# Partition Backup/Restore



## krehator (Dec 16, 2008)

I've searched the web looking for the right freeware application but have found no good solutions. Maybe someone can point me towards a solution they know for sure will fit.

I have Vista installed on my wife's computer. I made an additional small partition to be used as storage for recovery. The first partition is Vista and the second is DOS (Win98se) bootable. I used GAG as a boot manager because it's simple with a nice menu.

What I want to do is backup the Vista partition and make the other partition bootable with all the software on it to automatically restore the Vista partition from the backups. It has to be pretty automated because my wife is a novice and will screw up a restore if she's asked any questions. Therefore if she selects "Recovery" fromt he GAG boot menu it will boot that small partition and just get right to restoring the Vista partition.

-It must run in DOS or have it's own bootable OS.
-No CD's or DISCS required.
-Simple to use or with a command line ability to make it full automated.
- Should have compressed imaging to save room

Basically I need something as simple as what comes on most compters from manufacturers who include recovery partitions.

If you know of anything that fits the bill....EVEN IF COMMERCIAL...let me know.


----------



## Mumbodog (Oct 3, 2007)

> It has to be pretty automated because my wife is a novice and will screw up a restore if she's asked any questions.


I am thinking you will be searching for a while.

Backing up and Restoring a PC has never been or will be a trivial process that is Aggie proof, sorry. Too complex a process where anything can go wrong and require computer savvy user interaction.



> what comes on most computers from manufacturers who include recovery partitions.


Most all of these are Factory restore processes, they wipe all data from the drive and restore the PC to "As Shipped" condition, not really a backup/restore solution.

Vista does have system restore built in, and some PC manufacturers use this as part of their recovery options using the F8 boot menu in Vista.

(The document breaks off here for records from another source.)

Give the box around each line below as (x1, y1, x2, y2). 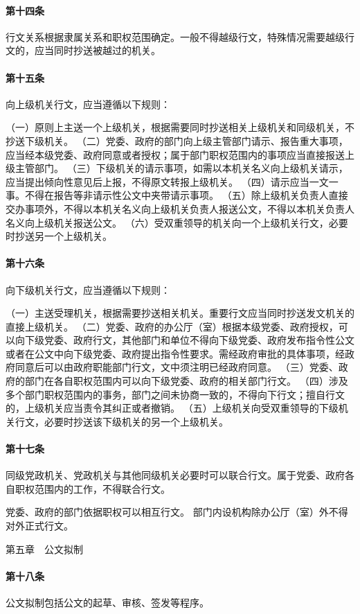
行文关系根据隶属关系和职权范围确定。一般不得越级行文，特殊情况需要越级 (6, 29, 345, 44)
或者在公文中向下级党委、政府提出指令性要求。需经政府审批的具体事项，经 (6, 346, 345, 360)
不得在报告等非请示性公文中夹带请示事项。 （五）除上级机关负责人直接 (24, 188, 348, 202)
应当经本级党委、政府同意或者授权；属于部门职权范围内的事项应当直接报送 (6, 147, 345, 161)
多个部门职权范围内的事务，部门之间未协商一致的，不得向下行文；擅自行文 (6, 387, 345, 401)
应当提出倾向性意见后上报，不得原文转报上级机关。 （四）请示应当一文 (6, 174, 329, 188)
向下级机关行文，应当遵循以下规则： (6, 282, 170, 297)
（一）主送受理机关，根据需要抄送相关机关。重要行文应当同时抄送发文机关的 (6, 306, 354, 320)
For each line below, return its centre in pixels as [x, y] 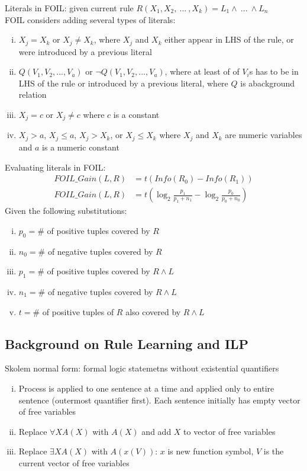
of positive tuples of [78, 311]
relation [33, 94]
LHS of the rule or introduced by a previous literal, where [123, 83]
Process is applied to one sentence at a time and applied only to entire [146, 388]
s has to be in [274, 71]
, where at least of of [202, 71]
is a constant [136, 115]
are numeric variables [264, 135]
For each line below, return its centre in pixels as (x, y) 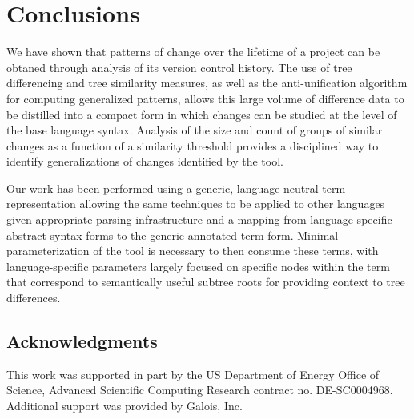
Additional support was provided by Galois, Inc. (125, 406)
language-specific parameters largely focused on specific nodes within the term (198, 266)
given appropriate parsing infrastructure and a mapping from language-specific (199, 219)
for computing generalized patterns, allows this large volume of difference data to (205, 98)
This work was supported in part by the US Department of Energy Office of (193, 374)
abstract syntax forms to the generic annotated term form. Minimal (173, 235)
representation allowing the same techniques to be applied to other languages (196, 204)
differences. (34, 298)
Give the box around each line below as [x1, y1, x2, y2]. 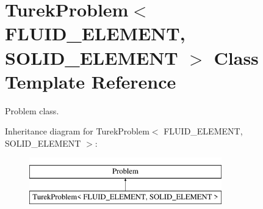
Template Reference [5, 68, 176, 94]
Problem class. [5, 104, 59, 117]
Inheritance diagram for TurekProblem [5, 125, 150, 137]
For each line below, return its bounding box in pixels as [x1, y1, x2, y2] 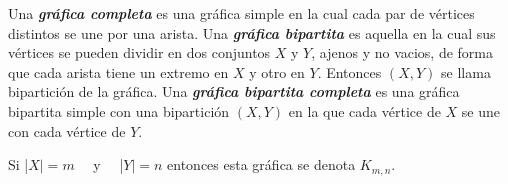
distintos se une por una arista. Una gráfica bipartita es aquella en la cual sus [8, 22, 496, 43]
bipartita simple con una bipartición [8, 100, 230, 121]
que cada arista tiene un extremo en [8, 61, 229, 82]
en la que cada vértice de [288, 100, 441, 121]
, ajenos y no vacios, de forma [311, 42, 494, 63]
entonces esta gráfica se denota [167, 154, 356, 175]
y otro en [249, 61, 305, 82]
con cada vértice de [8, 120, 126, 141]
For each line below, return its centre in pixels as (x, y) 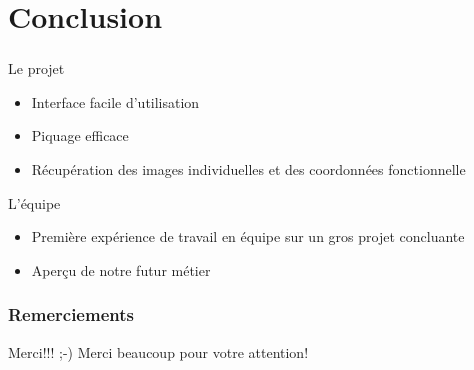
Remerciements (71, 314)
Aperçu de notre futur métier (121, 269)
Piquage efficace (80, 135)
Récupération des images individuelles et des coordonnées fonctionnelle (248, 169)
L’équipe (34, 202)
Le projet (36, 68)
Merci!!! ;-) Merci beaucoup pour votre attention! (158, 351)
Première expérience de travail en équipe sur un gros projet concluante (248, 236)

http://www.howtogeek.com/howto/windows-vista/using-windows-vista-system-restore/

you can also install Windows RE on the hard drive (instead of booting from the Vista DVD) to access these restore points in case of the no boot disaster recovery situation.

http://blogs.msdn.com/winre/archive/2007/01/12/how-to-install-winre-on-the-hard-disk.aspx

No easy answers that I know of.

All of this being said, none of this will rescue you from a failed hard drive, but Acronis will. http://www.acronis.com/homecomputing/products/trueimage/


----------



## Elvandil (Aug 1, 2003)

You'll need something like Acronis True Image. It will create a "secure zone" on the drive and give you an option on boot to restore the image from the secure zone. Since the software is actually installed in the secure zone and runs when you boot to it, you can also access it from time to time and update the stored image so that it is more recent.


----------